And finally, regarding plants: First of all, I find it irritating how lots of people suddenly think they're experts on biology and philosophy of mind when it comes to plants. I keep hearing people say that they know plants are sentient, and when I ask them about philosophy of mind or simple stuff about evolution and biology, they have no clue. Why can't they just leave it to the actual experts instead of making absurd claims with a conviction that resembles religious faith? [/rant]
I've spent a lot of time researching philosophy of mind and animal nociception responses because I was curious whether fish, shrimps or insects can suffer (yes; likely yes; probably no but maybe). Plants are very, very, very unlikely to be sentient. Yes, I know they can "communicate" with each other, and I know they can show some interesting responses to chemicals, but seriously, it needs more than that for consciousness.
I think a lot of people worrying about plants don't even bother whether plants are sentient, they seem to think that killing is killing, whether it's killing sentient life or just vegetable-life.
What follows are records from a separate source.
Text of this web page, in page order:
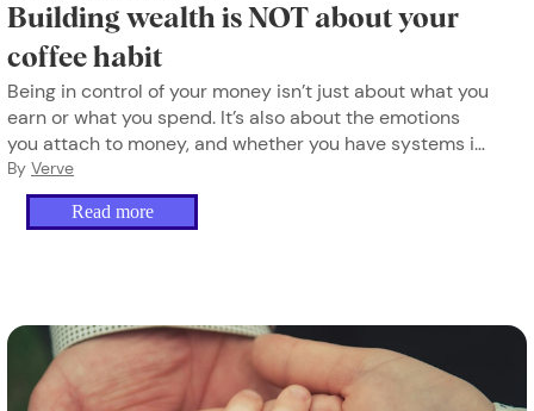
Building wealth is NOT about your
coffee habit
Being in control of your money isn’t just about what you
earn or what you spend. It’s also about the emotions
you attach to money, and whether you have systems in
place that actually support your real life.
By Verve
Read more

My ethical view is so much centered on avoiding suffering that I have a hard time even imagining that point of view. It irritates me that someone can seriously think putting animal suffering and killing (which can and should be viewed by everyone online in videos like "Earthlings") on the same level with destroying plants. Meat eaters like to joke "do you hear the carrots screaming", but would they say that while watching a documentary on factory farms? I'd bet that this would be too macabre even for those types of meat eaters who make jokes about vegetarians all the time.
Actually, I personally don't even mind killing animals if it were done painlessly. It's really the suffering I find wrong.
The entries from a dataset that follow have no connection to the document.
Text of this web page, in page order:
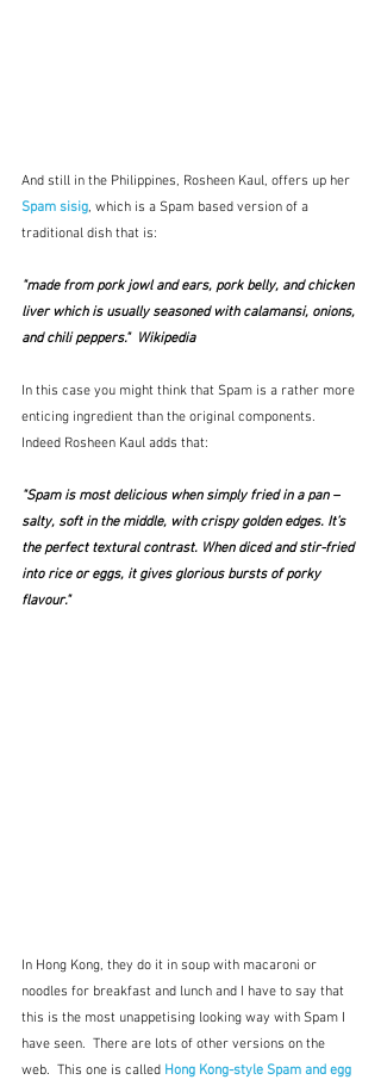
And still in the Philippines, Rosheen Kaul, offers up her
Spam sisig, which is a Spam based version of a
traditional dish that is:
"made from pork jowl and ears, pork belly, and chicken
liver which is usually seasoned with calamansi, onions,
and chili peppers."  Wikipedia
In this case you might think that Spam is a rather more
enticing ingredient than the original components.
Indeed Rosheen Kaul adds that:
"Spam is most delicious when simply fried in a pan –
salty, soft in the middle, with crispy golden edges. It’s
the perfect textural contrast. When diced and stir-fried
into rice or eggs, it gives glorious bursts of porky
flavour."
In Hong Kong, they do it in soup with macaroni or
noodles for breakfast and lunch and I have to say that
this is the most unappetising looking way with Spam I
have seen.  There are lots of other versions on the
web.  This one is called Hong Kong-style Spam and egg

But enough of that, let's suppose for the sake of the argument that plants are in fact conscious. What would that mean? As OrphanPip already pointed out, it wouldn't make vegetarians or vegans hypocrites. Since an animal eats a lot of plants in its life and since the process is rather inefficient, a vegan "kills" much less plants than a meat eater. It takes 7-16 pounds of soy or crops to get one pound of beef, for instance!
Since this post is already way too long, one more thing to add: Some might say vegans are hypocrites because animal farming kills rodents and other small animals, and that these small creatures suffer from it. Well yeah, this does happen for sure. But since veganism is a more efficient way of food production, this tends to happen less than it happens for other diets. (There are some exceptions here but they're rare enough to be worth ignoring.) Besides, perfection is unattainable, it makes most sense to avoid what's practically avoidable and spend the rest of one's efforts on activism, instead of going into the woods alone living as a Jain. Some parts of my laptop were probably produced by child labor, and since humans are animals too, that definitely wouldn't be vegan. But sometimes I do stuff with my laptop that helps animals (including human animals) and I couldn't do that if I lived like an eremite without technology. My mantra, as a vegan, is that I prefer pragmatism to personal purity.
Last edited by Dodo25; 06-30-2012 at 09:41 PM.
Please consider *cost-effectiveness* when donating to charities in order to do the most good: http://givewell.org/
I had an entomology prof. once who, despite being an expert on biological pesticides, was fairly indignant about the fact that no ethical advisory board oversaw experiments on insects. He thought it was wrong that bugs were treated differently than mice.
"If the national mental illness of the United States is megalomania, that of Canada is paranoid schizophrenia."
- Margaret Atwood
Are insects sentient?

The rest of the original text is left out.